BEGIN Provided data
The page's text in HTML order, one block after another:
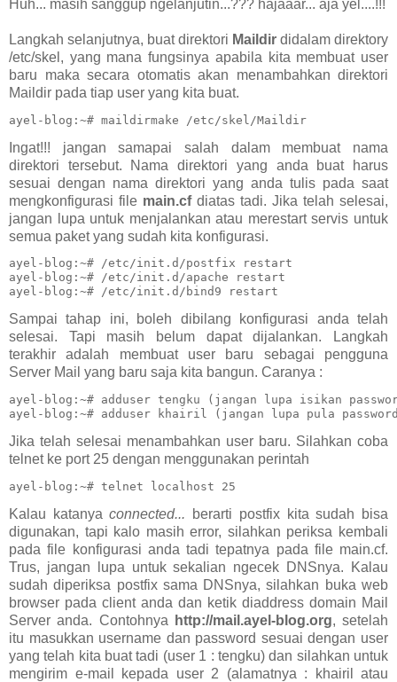
Huh... masih sanggup ngelanjutin...??? hajaaar... aja yel....!!!
Langkah selanjutnya, buat direktori Maildir didalam direktory
/etc/skel, yang mana fungsinya apabila kita membuat user
baru maka secara otomatis akan menambahkan direktori
Maildir pada tiap user yang kita buat.
ayel-blog:~# maildirmake /etc/skel/Maildir
Ingat!!! jangan samapai salah dalam membuat nama
direktori tersebut. Nama direktori yang anda buat harus
sesuai dengan nama direktori yang anda tulis pada saat
mengkonfigurasi file main.cfdiatas tadi. Jika telah selesai,
jangan lupa untuk menjalankan atau merestart servis untuk
semua paket yang sudah kita konfigurasi.
ayel-blog:~# /etc/init.d/postfix restart
ayel-blog:~# /etc/init.d/apache restart
ayel-blog:~# /etc/init.d/bind9 restart
Sampai tahap ini, boleh dibilang konfigurasi anda telah
selesai. Tapi masih belum dapat dijalankan. Langkah
terakhir adalah membuat user baru sebagai pengguna
Server Mail yang baru saja kita bangun. Caranya :
ayel-blog:~# adduser tengku (jangan lupa isikan
ayel-blog:~# adduser khairil (jangan lupa pula
Jika telah selesai menambahkan user baru. Silahkan coba
telnet ke port 25 dengan menggunakan perintah
ayel-blog:~# telnet localhost 25
Kalau katanyaconnected... berarti postfix kita sudah bisa
digunakan, tapi kalo masih error, silahkan periksa kembali
pada file konfigurasi anda tadi tepatnya pada file main.cf.
Trus, jangan lupa untuk sekalian ngecek DNSnya. Kalau
sudah diperiksa postfix sama DNSnya, silahkan buka web
browser pada client anda dan ketik diaddress domain Mail
Server anda. Contohnya
http://mail.ayel-blog.org, setelah
itu masukkan username dan password sesuai dengan user
yang telah kita buat tadi (user 1 : tengku) dan silahkan untuk
mengirim e-mail kepada user 2 (alamatnya : khairil atau
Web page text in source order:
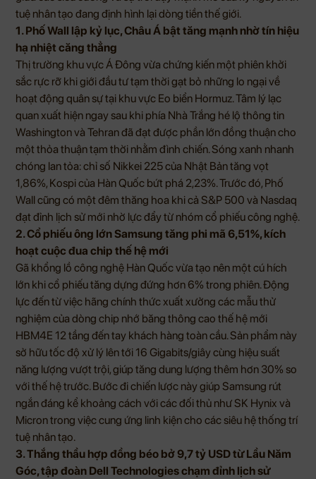
tuệ nhân tạo đang định hình lại dòng tiền thế giới.
1. Phố Wall lập kỷ lục, Châu Á bật tăng mạnh nhờ tín hiệu
hạ nhiệt căng thẳng
Thị trường khu vực Á Đông vừa chứng kiến một phiên khởi
sắc rực rỡ khi giới đầu tư tạm thời gạt bỏ những lo ngại về
hoạt động quân sự tại khu vực Eo biển Hormuz. Tâm lý lạc
quan xuất hiện ngay sau khi phía Nhà Trắng hé lộ thông tin
Washington và Tehran đã đạt được phần lớn đồng thuận cho
một thỏa thuận tạm thời nhằm đình chiến. Sóng xanh nhanh
chóng lan tỏa: chỉ số Nikkei 225 của Nhật Bản tăng vọt
1,86%, Kospi của Hàn Quốc bứt phá 2,23%. Trước đó, Phố
Wall cũng có một đêm thăng hoa khi cả S&P 500 và Nasdaq
đạt đỉnh lịch sử mới nhờ lực đẩy từ nhóm cổ phiếu công nghệ.
2. Cổ phiếu ông lớn Samsung tăng phi mã 6,51%, kích
hoạt cuộc đua chip thế hệ mới
Gã khổng lồ công nghệ Hàn Quốc vừa tạo nên một cú hích
lớn khi cổ phiếu tăng dựng đứng hơn 6% trong phiên. Động
lực đến từ việc hãng chính thức xuất xưởng các mẫu thử
nghiệm của dòng chip nhớ băng thông cao thế hệ mới
HBM4E 12 tầng đến tay khách hàng toàn cầu. Sản phẩm này
sở hữu tốc độ xử lý lên tới 16 Gigabits/giây cùng hiệu suất
năng lượng vượt trội, giúp tăng dung lượng thêm hơn 30% so
với thế hệ trước. Bước đi chiến lược này giúp Samsung rút
ngắn đáng kể khoảng cách với các đối thủ như SK Hynix và
Micron trong việc cung ứng linh kiện cho các siêu hệ thống trí
tuệ nhân tạo.
3. Thắng thầu hợp đồng béo bở 9,7 tỷ USD từ Lầu Năm
Góc, tập đoàn Dell Technologies chạm đỉnh lịch sử
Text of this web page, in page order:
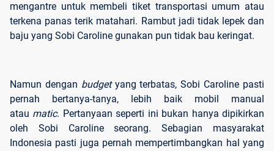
END Provided data
Without any picture, return exactly the lines of the records above from the first through the line that contains "direktori tersebut. Nama".

## [Result of this exercise]
The page's text in HTML order, one block after another:
Huh... masih sanggup ngelanjutin...??? hajaaar... aja yel....!!!
Langkah selanjutnya, buat direktori Maildir didalam direktory
/etc/skel, yang mana fungsinya apabila kita membuat user
baru maka secara otomatis akan menambahkan direktori
Maildir pada tiap user yang kita buat.
ayel-blog:~# maildirmake /etc/skel/Maildir
Ingat!!! jangan samapai salah dalam membuat nama
direktori tersebut. Nama direktori yang anda buat harus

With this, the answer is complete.